▸ What you are asked to do: For the entries below, print exactly the lines between the line holding "where they had" and the line holding "Comparison of mean", inclusive, and nothing else.

▸ The records:
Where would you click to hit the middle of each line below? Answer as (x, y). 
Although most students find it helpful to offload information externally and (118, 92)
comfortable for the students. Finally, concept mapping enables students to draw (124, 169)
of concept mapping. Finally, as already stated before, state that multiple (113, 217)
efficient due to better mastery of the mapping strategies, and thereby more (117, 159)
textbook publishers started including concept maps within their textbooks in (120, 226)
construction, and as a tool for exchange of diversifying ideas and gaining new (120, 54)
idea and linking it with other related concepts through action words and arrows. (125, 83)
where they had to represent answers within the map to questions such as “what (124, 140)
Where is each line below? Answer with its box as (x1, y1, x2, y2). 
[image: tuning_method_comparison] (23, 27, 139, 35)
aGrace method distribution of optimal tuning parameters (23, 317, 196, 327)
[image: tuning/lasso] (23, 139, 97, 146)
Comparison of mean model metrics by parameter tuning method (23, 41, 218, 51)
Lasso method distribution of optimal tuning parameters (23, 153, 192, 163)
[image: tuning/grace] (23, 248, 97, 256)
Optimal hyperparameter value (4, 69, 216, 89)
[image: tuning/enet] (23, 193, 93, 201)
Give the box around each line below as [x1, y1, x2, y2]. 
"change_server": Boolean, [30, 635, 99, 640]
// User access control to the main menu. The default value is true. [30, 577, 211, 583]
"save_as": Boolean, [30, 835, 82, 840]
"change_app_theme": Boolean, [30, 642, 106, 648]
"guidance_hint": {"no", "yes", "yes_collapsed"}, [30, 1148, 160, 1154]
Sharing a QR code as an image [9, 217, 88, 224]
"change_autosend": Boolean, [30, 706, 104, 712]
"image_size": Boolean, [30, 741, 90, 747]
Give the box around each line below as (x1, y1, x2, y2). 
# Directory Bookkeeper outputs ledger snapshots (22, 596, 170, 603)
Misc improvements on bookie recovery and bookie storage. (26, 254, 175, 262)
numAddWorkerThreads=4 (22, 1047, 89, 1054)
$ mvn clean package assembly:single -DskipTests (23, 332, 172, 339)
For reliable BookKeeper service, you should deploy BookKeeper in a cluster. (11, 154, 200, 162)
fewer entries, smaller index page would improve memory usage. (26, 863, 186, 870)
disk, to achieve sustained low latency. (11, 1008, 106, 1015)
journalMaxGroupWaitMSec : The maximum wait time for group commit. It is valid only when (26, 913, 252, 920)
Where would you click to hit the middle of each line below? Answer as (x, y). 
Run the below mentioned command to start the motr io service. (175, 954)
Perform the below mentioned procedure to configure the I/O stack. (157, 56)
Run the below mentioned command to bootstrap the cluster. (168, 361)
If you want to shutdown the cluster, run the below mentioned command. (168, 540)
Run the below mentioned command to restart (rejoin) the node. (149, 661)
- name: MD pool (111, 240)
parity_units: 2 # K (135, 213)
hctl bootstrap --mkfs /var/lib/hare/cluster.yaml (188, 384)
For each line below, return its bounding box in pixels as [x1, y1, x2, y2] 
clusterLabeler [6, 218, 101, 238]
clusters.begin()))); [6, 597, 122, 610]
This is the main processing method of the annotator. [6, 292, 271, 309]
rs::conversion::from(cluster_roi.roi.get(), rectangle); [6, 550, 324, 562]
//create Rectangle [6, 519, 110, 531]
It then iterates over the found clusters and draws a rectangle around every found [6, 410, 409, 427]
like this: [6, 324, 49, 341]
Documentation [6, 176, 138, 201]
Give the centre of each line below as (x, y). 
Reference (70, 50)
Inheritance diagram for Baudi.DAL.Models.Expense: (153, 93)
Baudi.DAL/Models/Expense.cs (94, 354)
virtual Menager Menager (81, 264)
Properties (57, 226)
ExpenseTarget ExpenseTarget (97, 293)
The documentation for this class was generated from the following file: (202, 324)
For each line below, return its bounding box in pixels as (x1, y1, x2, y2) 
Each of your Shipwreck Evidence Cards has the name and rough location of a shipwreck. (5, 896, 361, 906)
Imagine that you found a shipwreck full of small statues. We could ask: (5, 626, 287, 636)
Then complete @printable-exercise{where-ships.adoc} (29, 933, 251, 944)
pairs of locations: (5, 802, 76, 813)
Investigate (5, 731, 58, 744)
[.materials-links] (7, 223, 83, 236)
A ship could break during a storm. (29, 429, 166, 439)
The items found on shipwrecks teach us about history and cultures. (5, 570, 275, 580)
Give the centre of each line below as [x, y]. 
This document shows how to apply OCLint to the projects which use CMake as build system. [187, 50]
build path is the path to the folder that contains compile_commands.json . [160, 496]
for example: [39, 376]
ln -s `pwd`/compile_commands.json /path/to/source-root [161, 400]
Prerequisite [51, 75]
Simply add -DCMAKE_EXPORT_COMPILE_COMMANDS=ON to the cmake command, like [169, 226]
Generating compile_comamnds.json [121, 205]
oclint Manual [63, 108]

▸ Worked solution:
where they had to represent answers within the map to questions such as “what (124, 140)
Where is each line below? Answer with its box as (x1, y1, x2, y2). 
[image: tuning_method_comparison] (23, 27, 139, 35)
aGrace method distribution of optimal tuning parameters (23, 317, 196, 327)
[image: tuning/lasso] (23, 139, 97, 146)
Comparison of mean model metrics by parameter tuning method (23, 41, 218, 51)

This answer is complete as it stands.